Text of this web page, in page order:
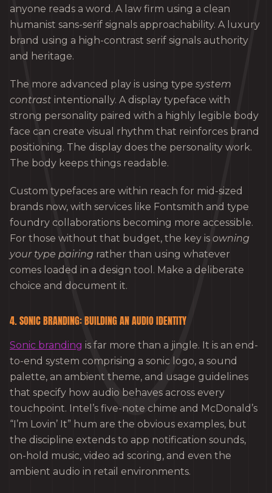
anyone reads a word. A law firm using a clean
humanist sans-serif signals approachability. A luxury
brand using a high-contrast serif signals authority
and heritage.
The more advanced play is using type system
contrast intentionally. A display typeface with
strong personality paired with a highly legible body
face can create visual rhythm that reinforces brand
positioning. The display does the personality work.
The body keeps things readable.
Custom typefaces are within reach for mid-sized
brands now, with services like Fontsmith and type
foundry collaborations becoming more accessible.
For those without that budget, the key is owning
your type pairing rather than using whatever
comes loaded in a design tool. Make a deliberate
choice and document it.
4. SONIC BRANDING: BUILDING AN AUDIO IDENTITY
Sonic branding is far more than a jingle. It is an end-
to-end system comprising a sonic logo, a sound
palette, an ambient theme, and usage guidelines
that specify how audio behaves across every
touchpoint. Intel’s five-note chime and McDonald’s
“I’m Lovin’ It” hum are the obvious examples, but
the discipline extends to app notification sounds,
on-hold music, video ad scoring, and even the
ambient audio in retail environments.
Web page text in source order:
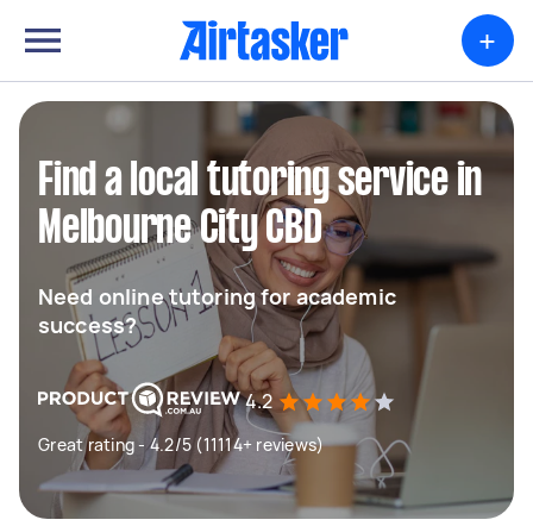
+
Find a local tutoring service in
Melbourne City CBD
Need online tutoring for academic
success?
4.2
Great rating - 4.2/5 (11114+ reviews)
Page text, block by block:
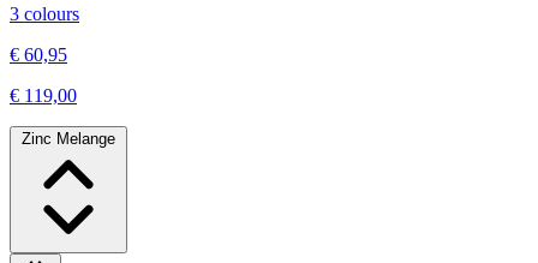
3 colours
€ 60,95
€ 119,00
Zinc Melange
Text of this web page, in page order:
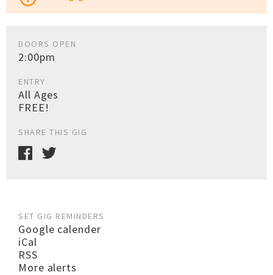
DOORS OPEN
2:00pm
ENTRY
All Ages
FREE!
SHARE THIS GIG
SET GIG REMINDERS
Google calender
iCal
RSS
More alerts
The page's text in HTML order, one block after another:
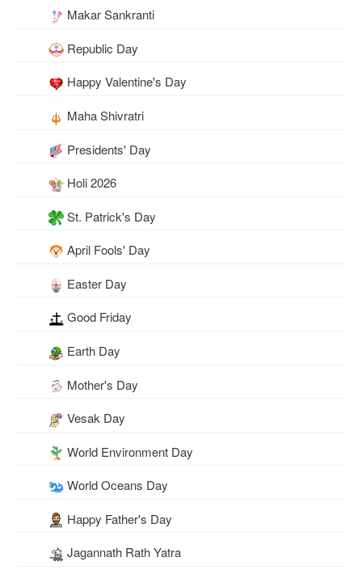
Makar Sankranti
Republic Day
Happy Valentine's Day
Maha Shivratri
Presidents' Day
Holi 2026
St. Patrick's Day
April Fools' Day
Easter Day
Good Friday
Earth Day
Mother's Day
Vesak Day
World Environment Day
World Oceans Day
Happy Father's Day
Jagannath Rath Yatra
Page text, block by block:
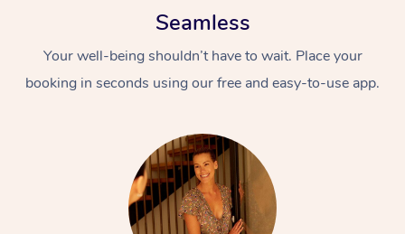
Seamless
Your well-being shouldn’t have to wait. Place your
booking in seconds using our free and easy-to-use app.
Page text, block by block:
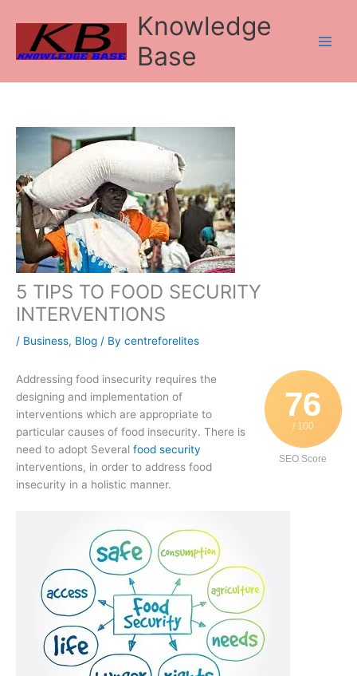
content
Knowledge
Base
5 TIPS TO FOOD SECURITY
INTERVENTIONS
/ Business, Blog / By centreforelites
76
/ 100
SEO Score
Addressing food insecurity requires the
designing and implementation of
interventions which are appropriate to
particular causes of food insecurity. There is
need to adopt Several food security
interventions, in order to address food
insecurity in a holistic manner.
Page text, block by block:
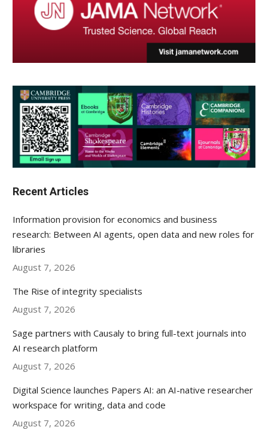
Recent Articles
Information provision for economics and business
research: Between AI agents, open data and new roles for
libraries
August 7, 2026
The Rise of integrity specialists
August 7, 2026
Sage partners with Causaly to bring full-text journals into
AI research platform
August 7, 2026
Digital Science launches Papers AI: an AI-native researcher
workspace for writing, data and code
August 7, 2026
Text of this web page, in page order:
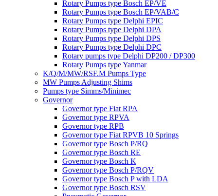
Rotary Pumps type Bosch EP/VE
Rotary Pumps type Bosch EP/VAB/C
Rotary Pumps type Delphi EPIC
Rotary Pumps type Delphi DPA
Rotary Pumps type Delphi DPS
Rotary Pumps type Delphi DPC
Rotary pumps type Delphi DP200 / DP300
Rotary Pumps type Yanmar
K/Q/M/MW/RSF.M Pumps Type
MW Pumps Adjusting Shims
Pumps type Simms/Minimec
Governor
Governor type Fiat RPA
Governor type RPVA
Governor type RPB
Governor type Fiat RPVB 10 Springs
Governor type Bosch P/RQ
Governor type Bosch RE
Governor type Bosch K
Governor type Bosch P/RQV
Governor type Bosch P with LDA
Governor type Bosch RSV
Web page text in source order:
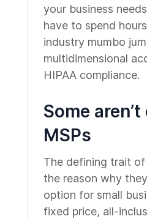
your business
have to spend
industry mumbo
multidimensional
HIPAA compliance.
Some aren’t
MSPs
The defining trait
the reason why
option for small
fixed price, all-
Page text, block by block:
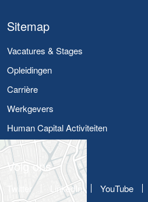
Sitemap
Vacatures & Stages
Opleidingen
Carrière
Werkgevers
Human Capital Activiteiten
Volg ons
Twitter LinkedIn YouTube
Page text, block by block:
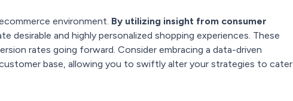
environment. By utilizing insight from consumer
desirable and highly personalized shopping experiences. These
rates going forward. Consider embracing a data-driven
base, allowing you to swiftly alter your strategies to cater
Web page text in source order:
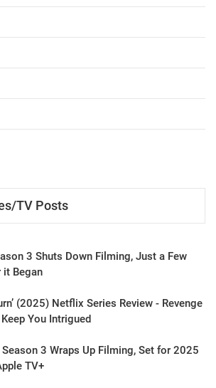
TV Posts
3 Shuts Down Filming, Just a Few
it Began
(2025) Netflix Series Review - Revenge
You Intrigued
Season 3 Wraps Up Filming, Set for 2025
TV+
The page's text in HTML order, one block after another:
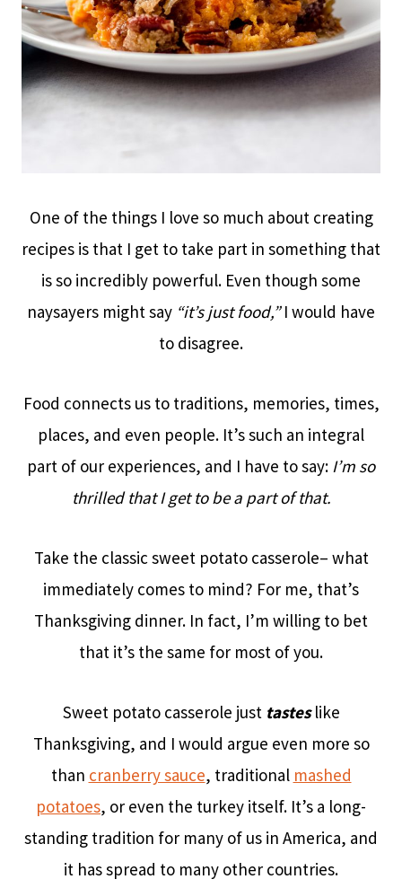
One of the things I love so much about creating
recipes is that I get to take part in something that
is so incredibly powerful. Even though some
naysayers might say “it’s just food,”I would have
to disagree.
Food connects us to traditions, memories, times,
places, and even people. It’s such an integral
part of our experiences, and I have to say: I’m so
thrilled that I get to be a part of that.
Take the classic sweet potato casserole– what
immediately comes to mind? For me, that’s
Thanksgiving dinner. In fact, I’m willing to bet
that it’s the same for most of you.
Sweet potato casserole just tastes like
Thanksgiving, and I would argue even more so
than cranberry sauce, traditional mashed
potatoes, or even the turkey itself. It’s a long-
standing tradition for many of us in America, and
it has spread to many other countries.
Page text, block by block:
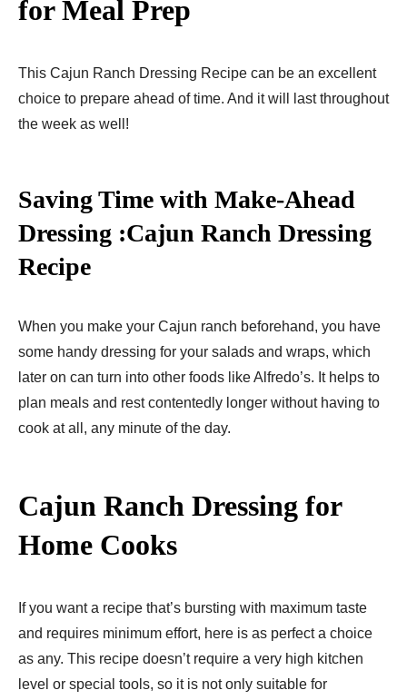
for Meal Prep
This Cajun Ranch Dressing Recipe can be an excellent
choice to prepare ahead of time. And it will last throughout
the week as well!
Saving Time with Make-Ahead
Dressing :Cajun Ranch Dressing
Recipe
When you make your Cajun ranch beforehand, you have
some handy dressing for your salads and wraps, which
later on can turn into other foods like Alfredo’s. It helps to
plan meals and rest contentedly longer without having to
cook at all, any minute of the day.
Cajun Ranch Dressing for
Home Cooks
If you want a recipe that’s bursting with maximum taste
and requires minimum effort, here is as perfect a choice
as any. This recipe doesn’t require a very high kitchen
level or special tools, so it is not only suitable for
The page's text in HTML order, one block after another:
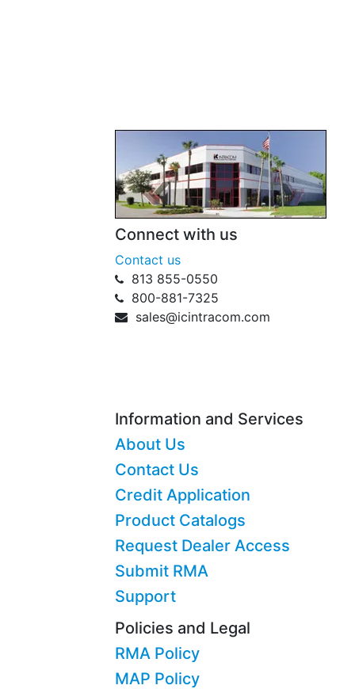
Connect with us
Contact us
813 855-0550
800-881-7325
sales@icintracom.com
Information and Services
About Us
Contact Us
Credit Application
Product Catalogs
Request Dealer Access
Submit RMA
Support
Policies and Legal
RMA Policy
MAP Policy

#### [Exercise]
The records above should be returned word for word, with every picture left out.

#### [Output]
Text of this web page, in page order:
anyone reads a word. A law firm using a clean
humanist sans-serif signals approachability. A luxury
brand using a high-contrast serif signals authority
and heritage.
The more advanced play is using type system
contrast intentionally. A display typeface with
strong personality paired with a highly legible body
face can create visual rhythm that reinforces brand
positioning. The display does the personality work.
The body keeps things readable.
Custom typefaces are within reach for mid-sized
brands now, with services like Fontsmith and type
foundry collaborations becoming more accessible.
For those without that budget, the key is owning
your type pairing rather than using whatever
comes loaded in a design tool. Make a deliberate
choice and document it.
4. SONIC BRANDING: BUILDING AN AUDIO IDENTITY
Sonic branding is far more than a jingle. It is an end-
to-end system comprising a sonic logo, a sound
palette, an ambient theme, and usage guidelines
that specify how audio behaves across every
touchpoint. Intel’s five-note chime and McDonald’s
“I’m Lovin’ It” hum are the obvious examples, but
the discipline extends to app notification sounds,
on-hold music, video ad scoring, and even the
ambient audio in retail environments.
Web page text in source order:
+
Find a local tutoring service in
Melbourne City CBD
Need online tutoring for academic
success?
4.2
Great rating - 4.2/5 (11114+ reviews)
Page text, block by block:
3 colours
€ 60,95
€ 119,00
Zinc Melange
Text of this web page, in page order:
DOORS OPEN
2:00pm
ENTRY
All Ages
FREE!
SHARE THIS GIG
SET GIG REMINDERS
Google calender
iCal
RSS
More alerts
The page's text in HTML order, one block after another:
Makar Sankranti
Republic Day
Happy Valentine's Day
Maha Shivratri
Presidents' Day
Holi 2026
St. Patrick's Day
April Fools' Day
Easter Day
Good Friday
Earth Day
Mother's Day
Vesak Day
World Environment Day
World Oceans Day
Happy Father's Day
Jagannath Rath Yatra
Page text, block by block:
Seamless
Your well-being shouldn’t have to wait. Place your
booking in seconds using our free and easy-to-use app.
Page text, block by block:
content
Knowledge
Base
5 TIPS TO FOOD SECURITY
INTERVENTIONS
/ Business, Blog / By centreforelites
76
/ 100
SEO Score
Addressing food insecurity requires the
designing and implementation of
interventions which are appropriate to
particular causes of food insecurity. There is
need to adopt Several food security
interventions, in order to address food
insecurity in a holistic manner.
Page text, block by block:
Recent Articles
Information provision for economics and business
research: Between AI agents, open data and new roles for
libraries
August 7, 2026
The Rise of integrity specialists
August 7, 2026
Sage partners with Causaly to bring full-text journals into
AI research platform
August 7, 2026
Digital Science launches Papers AI: an AI-native researcher
workspace for writing, data and code
August 7, 2026
Text of this web page, in page order:
Rotary Pumps type Bosch EP/VE
Rotary Pumps type Bosch EP/VAB/C
Rotary Pumps type Delphi EPIC
Rotary Pumps type Delphi DPA
Rotary Pumps type Delphi DPS
Rotary Pumps type Delphi DPC
Rotary pumps type Delphi DP200 / DP300
Rotary Pumps type Yanmar
K/Q/M/MW/RSF.M Pumps Type
MW Pumps Adjusting Shims
Pumps type Simms/Minimec
Governor
Governor type Fiat RPA
Governor type RPVA
Governor type RPB
Governor type Fiat RPVB 10 Springs
Governor type Bosch P/RQ
Governor type Bosch RE
Governor type Bosch K
Governor type Bosch P/RQV
Governor type Bosch P with LDA
Governor type Bosch RSV
Web page text in source order:
your business
have to spend
industry mumbo
multidimensional
HIPAA compliance.
Some aren’t
MSPs
The defining trait
the reason why
option for small
fixed price, all-
Page text, block by block:
Sitemap
Vacatures & Stages
Opleidingen
Carrière
Werkgevers
Human Capital Activiteiten
Volg ons
Twitter LinkedIn YouTube
Page text, block by block:
environment. By utilizing insight from consumer
desirable and highly personalized shopping experiences. These
rates going forward. Consider embracing a data-driven
base, allowing you to swiftly alter your strategies to cater
Web page text in source order:
TV Posts
3 Shuts Down Filming, Just a Few
it Began
(2025) Netflix Series Review - Revenge
You Intrigued
Season 3 Wraps Up Filming, Set for 2025
TV+
The page's text in HTML order, one block after another:
One of the things I love so much about creating
recipes is that I get to take part in something that
is so incredibly powerful. Even though some
naysayers might say “it’s just food,”I would have
to disagree.
Food connects us to traditions, memories, times,
places, and even people. It’s such an integral
part of our experiences, and I have to say: I’m so
thrilled that I get to be a part of that.
Take the classic sweet potato casserole– what
immediately comes to mind? For me, that’s
Thanksgiving dinner. In fact, I’m willing to bet
that it’s the same for most of you.
Sweet potato casserole just tastes like
Thanksgiving, and I would argue even more so
than cranberry sauce, traditional mashed
potatoes, or even the turkey itself. It’s a long-
standing tradition for many of us in America, and
it has spread to many other countries.
Page text, block by block:
for Meal Prep
This Cajun Ranch Dressing Recipe can be an excellent
choice to prepare ahead of time. And it will last throughout
the week as well!
Saving Time with Make-Ahead
Dressing :Cajun Ranch Dressing
Recipe
When you make your Cajun ranch beforehand, you have
some handy dressing for your salads and wraps, which
later on can turn into other foods like Alfredo’s. It helps to
plan meals and rest contentedly longer without having to
cook at all, any minute of the day.
Cajun Ranch Dressing for
Home Cooks
If you want a recipe that’s bursting with maximum taste
and requires minimum effort, here is as perfect a choice
as any. This recipe doesn’t require a very high kitchen
level or special tools, so it is not only suitable for
The page's text in HTML order, one block after another:
Connect with us
Contact us
813 855-0550
800-881-7325
sales@icintracom.com
Information and Services
About Us
Contact Us
Credit Application
Product Catalogs
Request Dealer Access
Submit RMA
Support
Policies and Legal
RMA Policy
MAP Policy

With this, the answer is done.